Two-Stream Policy Model

The TPM is a two-stream architecture that processes raw images, language-reasoning object masks, and robot proprioception to predict robot actions. The model consists of a deeper branch (ResNet-50) to capture global RGB information and a shallower branch (ResNet-18) to capture local object-related RGB-M information. The features from both streams are fused using a CBAM block, and attention mechanisms are employed to enhance spatial perception and multi-view feature fusion.

Experimental Results

The effectiveness of the proposed approach was evaluated through real-world experiments on a Franka Emika robot arm. The experiments focused on pick-and-place tasks, assessing the system's ability to generalize to unseen objects, new backgrounds, and more distractors. The results, summarized in Table 1, demonstrate that the system exhibits robustness to a greater number of distractors and unseen objects, attributed to the inclusion of language-reasoning segmentation mask modality derived from foundation models for action prediction. The average success rate in the standard environment was 81.25%, while in the new background and more distractors scenarios, the success rates were 60.0% and 72.5%, respectively.

Further ablation studies (Table 2) validated the contributions of individual components, showing that segmentation masks outperform bounding boxes, tracking is more robust than frame-by-frame detection, multi-view fusion is more beneficial than single-view, and incorporating a separate RGB branch improves performance.

Figure 2: Experimental setup, including the robot arm, camera configurations, training backgrounds, and a challenging background for evaluation.

Figure 3: An example task where the robot interprets the instruction "I want to take a shower" to pick up a towel and place it near a Lego toy representing the user.

Discussion

The authors discuss the scalability of the approach and potential improvements. They suggest that the main performance bottleneck lies in the connection between the language reasoning module and the detection module, as current detectors still lack many visual concepts.
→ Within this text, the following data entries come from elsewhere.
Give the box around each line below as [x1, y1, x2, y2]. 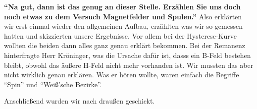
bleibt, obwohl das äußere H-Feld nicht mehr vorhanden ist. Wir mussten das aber [4, 59, 254, 70]
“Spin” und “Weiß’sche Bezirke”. [4, 79, 102, 89]
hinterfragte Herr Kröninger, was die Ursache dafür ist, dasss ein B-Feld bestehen [4, 50, 251, 60]
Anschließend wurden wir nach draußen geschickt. [4, 96, 155, 106]
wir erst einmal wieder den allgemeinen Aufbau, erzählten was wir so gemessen [4, 21, 243, 31]
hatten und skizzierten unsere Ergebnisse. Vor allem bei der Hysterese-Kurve [4, 30, 237, 41]
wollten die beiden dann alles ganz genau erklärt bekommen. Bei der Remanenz [4, 40, 246, 51]
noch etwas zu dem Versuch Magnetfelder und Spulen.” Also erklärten [4, 11, 242, 21]

They also recommend exploring offline LLMs and distilled lightweight vision models to improve the execution speed of the system.

The authors also address the limitations of their method by noting that extensive demonstrations are needed to learn complex behaviors for contact-rich skills. They acknowledge the need for manually designing complex prompt templates and leave this issue to future work.

Extension to Other Skills

The paper demonstrates the versatility of the policy model, which can be adapted to different manipulation skills such as opening a drawer, placing an object inside another, and placing an object on top of another. This is achieved by conditioning the model with different values assigned to the object masks, showcasing the potential for the system to be extended to a broader range of tasks.
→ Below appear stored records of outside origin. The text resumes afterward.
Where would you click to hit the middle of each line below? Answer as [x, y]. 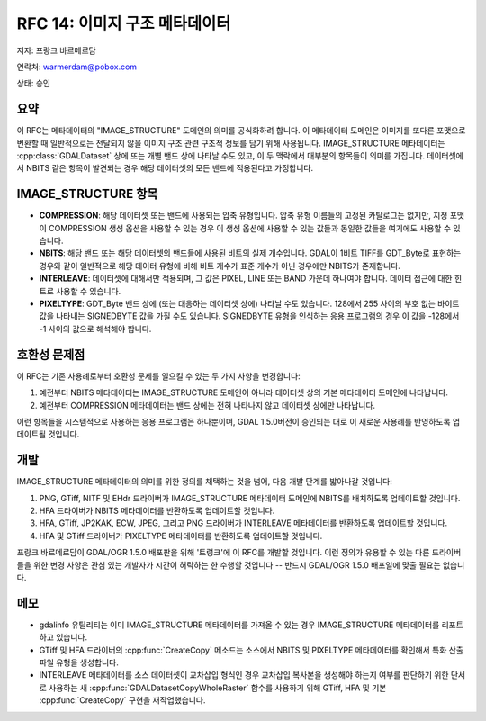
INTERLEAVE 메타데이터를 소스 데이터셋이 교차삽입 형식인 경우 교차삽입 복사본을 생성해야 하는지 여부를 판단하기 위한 [244, 675]
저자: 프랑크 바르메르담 [56, 50]
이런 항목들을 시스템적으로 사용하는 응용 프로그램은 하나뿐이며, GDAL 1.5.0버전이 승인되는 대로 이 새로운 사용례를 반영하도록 [234, 421]
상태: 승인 [34, 83]
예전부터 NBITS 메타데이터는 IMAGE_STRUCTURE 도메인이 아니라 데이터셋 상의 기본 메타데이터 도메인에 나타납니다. [244, 392]
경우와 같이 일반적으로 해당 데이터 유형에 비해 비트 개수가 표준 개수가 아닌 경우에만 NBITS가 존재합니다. [220, 266]
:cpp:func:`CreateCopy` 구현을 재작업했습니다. [122, 700]
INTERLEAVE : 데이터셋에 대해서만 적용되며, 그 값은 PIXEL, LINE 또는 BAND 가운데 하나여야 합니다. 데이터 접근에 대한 [246, 278]

Figure 4: The policy model's adaptability to different manipulation skills by assigning distinct values to object masks.

Conclusion

The paper makes a compelling case for leveraging internet-scale foundation models to enhance the generalization capabilities of robotic manipulation systems. By introducing language-reasoning segmentation masks as a condition representation, the proposed approach achieves sample-efficient learning and demonstrates robustness to unseen objects, new backgrounds, and more distractors. The two-stream policy model architecture further contributes to the system's excellent performance, and the scalability of the approach for new skills is highlighted. These results suggest a promising direction for future research in general-purpose robotic agents.